On first reading the books , I was immediately struck by the great change of perspective between "Nausea" and "the Roads to Freedom" trilogy.
Nausea - which from a literary perspective is by far my favourite - takes place completely within Roquentin's consciousness and is concerned (I think!) with the contradiction between the reality of world and the way humans believe it is structured. For example, Roquentin believes initially that reality consists of Platonic essences, the Autodidact thinks knowledge is structured alphabetically in the form of a library collection and Annie believes that life comprises a series of 'perfect moments'. All are shown to be false .
With Roads to Freedom Sartre moves out from the individual philosophical consciousness into the world of the human tragedy and politics. I haven't read a critique of any of the books but I think a close reading of the trilogy would reveal the genisis of Sartre's move away from Being and Nothingness towards the Critique.

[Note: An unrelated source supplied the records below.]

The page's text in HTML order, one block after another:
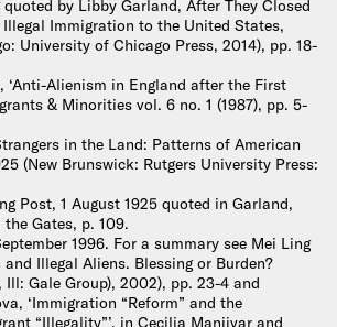
by Libby Garland, After They Closed
Illegal Immigration to the United States,
University of Chicago Press, 2014), pp. 18-
‘Anti-Alienism in England after the First
& Minorities vol. 6 no. 1 (1987), pp. 5-
in the Land: Patterns of American
(New Brunswick: Rutgers University Press:
Post, 1 August 1925 quoted in Garland,
Gates, p. 109.
1996. For a summary see Mei Ling
Illegal Aliens. Blessing or Burden?
Gale Group), 2002), pp. 23-4 and
‘Immigration “Reform” and the
“Illegality”’, in Cecilia Manjivar and
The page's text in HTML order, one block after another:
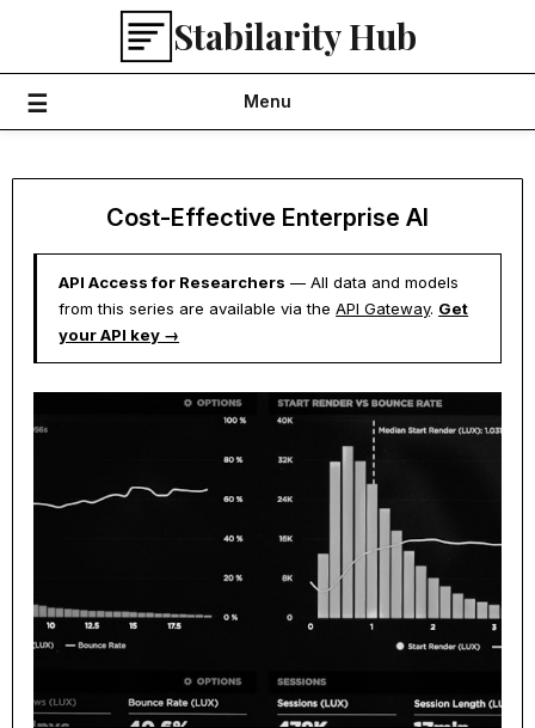
content
Stabilarity Hub
Menu
Cost-Effective Enterprise AI
API Access for Researchers — All data and models
from this series are available via theAPI Gateway. Get
your API key →
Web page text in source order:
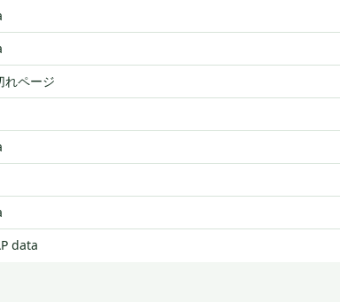
れページ
data
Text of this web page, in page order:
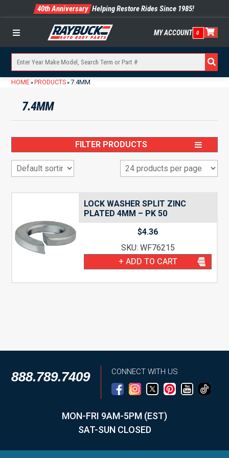
40th Anniversary Helping Restore Rides Since 1985!
Menu MY ACCOUNT 0
HOME» PRODUCTS» 7.4MM
7.4MM
FILTER PRODUCTS
LOCK WASHER SPLIT ZINC
PLATED 4MM – PK 50
$4.36
SKU: WF76215
+ ADD TO CART
888.789.7409 CONNECT WITH US
MON-FRI 9AM-5PM (EST)
SAT-SUN CLOSED
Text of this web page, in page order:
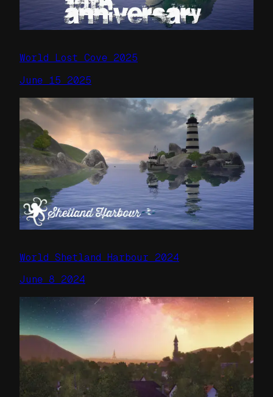
World Lost Cove 2025
June 15 2025
World Shetland Harbour 2024
June 8 2024
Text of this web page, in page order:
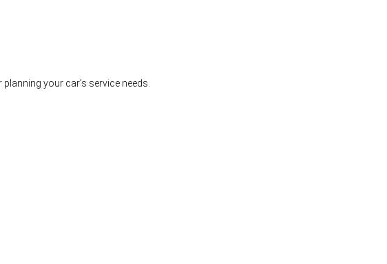
your car’s service needs.
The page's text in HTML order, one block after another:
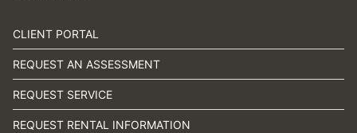
CLIENT PORTAL
REQUEST AN ASSESSMENT
REQUEST SERVICE
REQUEST RENTAL INFORMATION
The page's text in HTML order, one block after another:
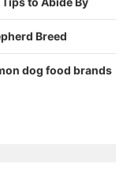
Breed
dog food brands
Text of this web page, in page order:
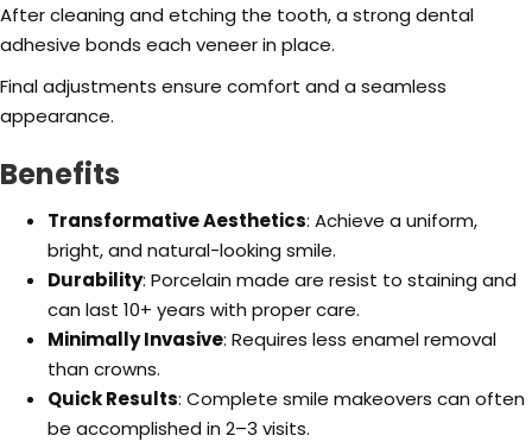
After cleaning and etching the tooth, a strong dental
adhesive bonds each veneer in place.
Final adjustments ensure comfort and a seamless
appearance.
Benefits
Transformative Aesthetics: Achieve a uniform,
bright, and natural-looking smile.
Durability: Porcelain made are resist to staining and
can last 10+ years with proper care.
Minimally Invasive: Requires less enamel removal
than crowns.
Quick Results: Complete smile makeovers can often
be accomplished in 2–3 visits.
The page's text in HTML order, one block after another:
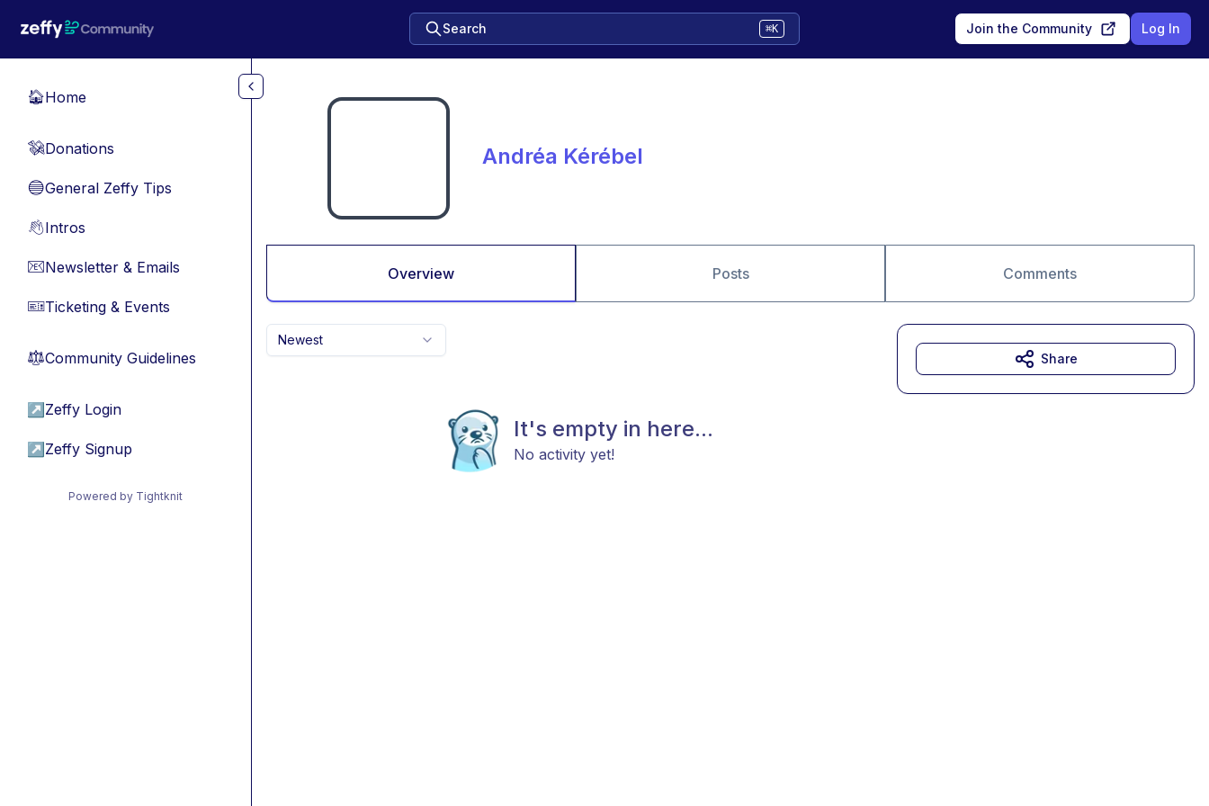
Search ⌘K Join the Community Log In
🏠Home
💸Donations
🔵General Zeffy Tips
👋Intros
📧Newsletter & Emails
🎫Ticketing & Events
⚖︎Community Guidelines
↗ Zeffy Login
↗ Zeffy Signup
Powered by Tightknit
Andréa Kérébel
Overview Posts Comments
Newest
It's empty in here...
No activity yet!
Share
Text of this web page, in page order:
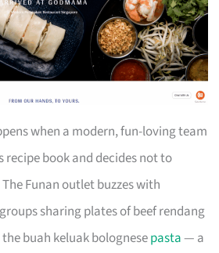
when a modern, fun-loving team
recipe book and decides not to
Funan outlet buzzes with
sharing plates of beef rendang
buah keluak bolognesepasta— a
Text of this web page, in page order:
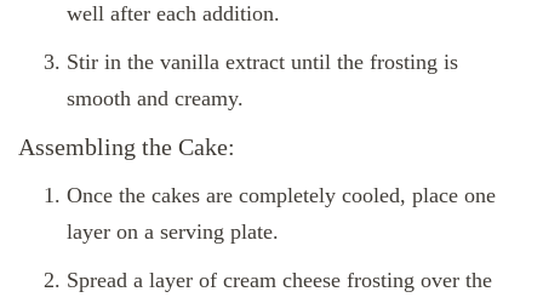
well after each addition.
Stir in the vanilla extract until the frosting is
smooth and creamy.
Assembling the Cake:
Once the cakes are completely cooled, place one
layer on a serving plate.
Spread a layer of cream cheese frosting over the
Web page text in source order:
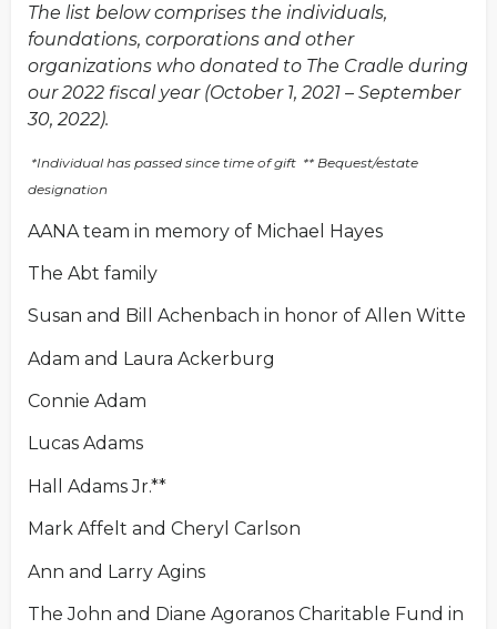
The list below comprises the individuals,
foundations, corporations and other
organizations who donated to The Cradle during
our 2022 fiscal year (October 1, 2021 – September
30, 2022).
*Individual has passed since time of gift ** Bequest/estate
designation
AANA team in memory of Michael Hayes
The Abt family
Susan and Bill Achenbach in honor of Allen Witte
Adam and Laura Ackerburg
Connie Adam
Lucas Adams
Hall Adams Jr.**
Mark Affelt and Cheryl Carlson
Ann and Larry Agins
The John and Diane Agoranos Charitable Fund in
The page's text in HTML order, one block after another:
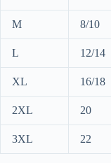
M 8/10
L 12/14
XL 16/18
2XL 20
3XL 22
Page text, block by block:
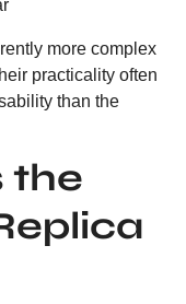
more complex
practicality often
than the
the
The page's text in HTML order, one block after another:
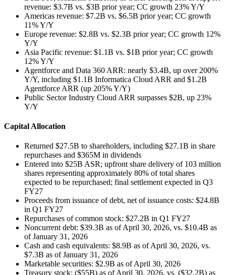
revenue: $3.7B vs. $3B prior year; CC growth 23% Y/Y
Americas revenue: $7.2B vs. $6.5B prior year; CC growth
11% Y/Y
Europe revenue: $2.8B vs. $2.3B prior year; CC growth 12%
Y/Y
Asia Pacific revenue: $1.1B vs. $1B prior year; CC growth
12% Y/Y
Agentforce and Data 360 ARR: nearly $3.4B, up over 200%
Y/Y, including $1.1B Informatica Cloud ARR and $1.2B
Agentforce ARR (up 205% Y/Y)
Public Sector Industry Cloud ARR surpasses $2B, up 23%
Y/Y
Capital Allocation
Returned $27.5B to shareholders, including $27.1B in share
repurchases and $365M in dividends
Entered into $25B ASR; upfront share delivery of 103 million
shares representing approximately 80% of total shares
expected to be repurchased; final settlement expected in Q3
FY27
Proceeds from issuance of debt, net of issuance costs: $24.8B
in Q1 FY27
Repurchases of common stock: $27.2B in Q1 FY27
Noncurrent debt: $39.3B as of April 30, 2026, vs. $10.4B as
of January 31, 2026
Cash and cash equivalents: $8.9B as of April 30, 2026, vs.
$7.3B as of January 31, 2026
Marketable securities: $2.9B as of April 30, 2026
Treasury stock: ($55B) as of April 30, 2026, vs. ($32.2B) as

I too found 'The Reprieve' a hard read. I know he borrowed the switching viewpoint from Dos Pasos, but I wondered whether he hadn't adopted the style to keep the reader constantly focussed on the devloping narratives. If you don't keep the various narrative strands in memory, then you have to flip back to remind yourself of what had happened previously.
On a more philosophical level, the narrative encompasses a series of multiple consciousness functioning simultaneously; something that Being and Nothingness allows for but does not replicate.
I'd be interested to hear what his aims were in writing the books.
, "scarey1917" <scarey1917@y...> wrote:
> I'm re-reading Sartre's trilogy of novels "The Roads to Freedom." I
> liked the first installment: "The Age of Reason." It takes place over a
> three day period, and is written in a tradition way, with events taking
> place one after another. But in the second volume, "The Reprieve", he
> changes style. There he's into a "stream of consciousness" and a
> "simultaneous" mode that drives the reader crazy. In the course of a
> single sentence, for example,the scene might shift from one character
> to another. Often times one doesn't know which character's head one is
> in. I keep thinking to myself: if I'm going to work this hard reading a
> book, it ought to be nonfiction! Any observations on these books?